I feel excited and puzzled - I'm actively looking for a new job. I've spent last 2,5 years at Ilmarinen, and enjoyed the lessons learned there greatly. We've succeeded, with my projects and teams, to get projects, where the contractor does their share on quality-related work and acceptance testing phase is actually just that: testing, not fixing. We have great business specialists in acceptance testing, they've learned something relevant about testing with me and work with contractors is less cumbersome than before.

So why I'm changing: because I watch out contractors to get to do the stuff I'd want to do with the limited time I have for work. They actually create the quality, their testers enhance the productivity of the teams they work in. They do testing for finding problems so that customers like us don't have to. And I want to be doing that: work close to development, actively making a difference in quality and productivity for the company I work for, and the end users of the products our teams are creating.

So I'm looking for a senior testing specialist position, that would enable me to do hands-on testing work. I'd love to take a spin at test automation, from the extending exploratory (not manual, but brain-engaged!) testing point of view, doing more and using ideas that are not possible without tools. With test automation, however, I know I'd be stronger with a team where I could provide practical ideas of what we'd test, instead of trying to do that by myself alone. The reason is that I have developed a practical way of developing and grouping ideas, and focusing on automation alone may prove to be difficult as the list of stuff that would need to be covered may take more time than first assumed.
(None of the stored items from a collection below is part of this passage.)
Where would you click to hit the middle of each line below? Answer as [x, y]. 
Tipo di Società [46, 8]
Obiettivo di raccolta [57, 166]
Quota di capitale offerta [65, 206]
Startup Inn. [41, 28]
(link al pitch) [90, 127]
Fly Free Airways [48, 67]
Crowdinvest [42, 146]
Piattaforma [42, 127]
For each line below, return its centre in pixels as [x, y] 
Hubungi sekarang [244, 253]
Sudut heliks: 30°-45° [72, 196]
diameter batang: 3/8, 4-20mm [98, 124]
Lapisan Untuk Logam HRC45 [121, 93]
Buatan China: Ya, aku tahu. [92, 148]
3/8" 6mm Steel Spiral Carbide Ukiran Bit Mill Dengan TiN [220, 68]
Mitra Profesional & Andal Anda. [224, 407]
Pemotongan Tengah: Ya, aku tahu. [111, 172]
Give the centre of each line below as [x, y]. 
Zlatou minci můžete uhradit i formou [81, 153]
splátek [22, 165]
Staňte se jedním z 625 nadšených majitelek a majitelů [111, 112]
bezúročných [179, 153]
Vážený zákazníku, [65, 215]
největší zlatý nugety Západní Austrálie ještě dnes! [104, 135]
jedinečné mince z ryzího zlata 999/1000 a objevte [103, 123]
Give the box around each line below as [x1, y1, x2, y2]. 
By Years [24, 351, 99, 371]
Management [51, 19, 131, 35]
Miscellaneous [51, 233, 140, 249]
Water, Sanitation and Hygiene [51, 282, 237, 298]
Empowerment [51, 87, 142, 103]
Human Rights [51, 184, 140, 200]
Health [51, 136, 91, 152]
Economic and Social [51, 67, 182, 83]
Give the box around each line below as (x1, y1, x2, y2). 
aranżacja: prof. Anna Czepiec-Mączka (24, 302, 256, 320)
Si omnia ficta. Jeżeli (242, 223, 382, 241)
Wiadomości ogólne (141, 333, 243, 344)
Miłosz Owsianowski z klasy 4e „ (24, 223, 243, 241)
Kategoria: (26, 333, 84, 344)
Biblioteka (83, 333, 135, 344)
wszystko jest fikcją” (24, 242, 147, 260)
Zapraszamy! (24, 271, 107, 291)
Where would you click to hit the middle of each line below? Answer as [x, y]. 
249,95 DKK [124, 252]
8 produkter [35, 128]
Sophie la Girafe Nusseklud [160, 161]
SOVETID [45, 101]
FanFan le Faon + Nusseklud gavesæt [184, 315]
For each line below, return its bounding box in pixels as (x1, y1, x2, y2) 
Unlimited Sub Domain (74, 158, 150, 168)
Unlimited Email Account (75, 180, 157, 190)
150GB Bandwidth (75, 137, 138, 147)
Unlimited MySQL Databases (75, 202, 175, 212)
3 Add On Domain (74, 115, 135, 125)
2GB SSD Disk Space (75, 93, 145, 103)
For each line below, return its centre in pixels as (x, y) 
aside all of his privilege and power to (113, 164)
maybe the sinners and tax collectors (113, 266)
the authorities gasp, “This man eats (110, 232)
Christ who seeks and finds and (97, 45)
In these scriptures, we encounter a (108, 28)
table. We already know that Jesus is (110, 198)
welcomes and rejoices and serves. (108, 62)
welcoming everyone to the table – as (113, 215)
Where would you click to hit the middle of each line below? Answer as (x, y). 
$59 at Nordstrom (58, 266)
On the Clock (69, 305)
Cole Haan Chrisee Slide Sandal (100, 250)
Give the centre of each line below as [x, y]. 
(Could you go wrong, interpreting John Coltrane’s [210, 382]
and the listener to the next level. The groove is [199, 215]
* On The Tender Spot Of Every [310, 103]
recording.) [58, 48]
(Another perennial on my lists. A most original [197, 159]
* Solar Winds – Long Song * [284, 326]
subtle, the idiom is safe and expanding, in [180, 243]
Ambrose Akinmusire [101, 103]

My ideal position would be:
  • working with a system or product with relevance: either successfull business-wise or relevant purpose, like with Ilmarinen: there's no pension paid without the success of the chain of systems that make it happen
  • working with a development organization: either product company or company providing software development projects on contract. Essentially, working with people who create the software. 
  • enabling me to do hands-on exploratory testing, develop exploratory testing related practices on smaller and larger scale.
I'm considering both work in Finland and relocating somewhere in the world. But, since life is short and I really want to do more of hands-on testing work than I can in my current position, I would prefer to move quickly. I can work either as a self-employed contractor or as employee. If you happen to know anyone I should talk to, give me a hint.

A tester at heart, always learning - that's what testing is about. So I think I've gotten pretty good at learning to be useful quickly.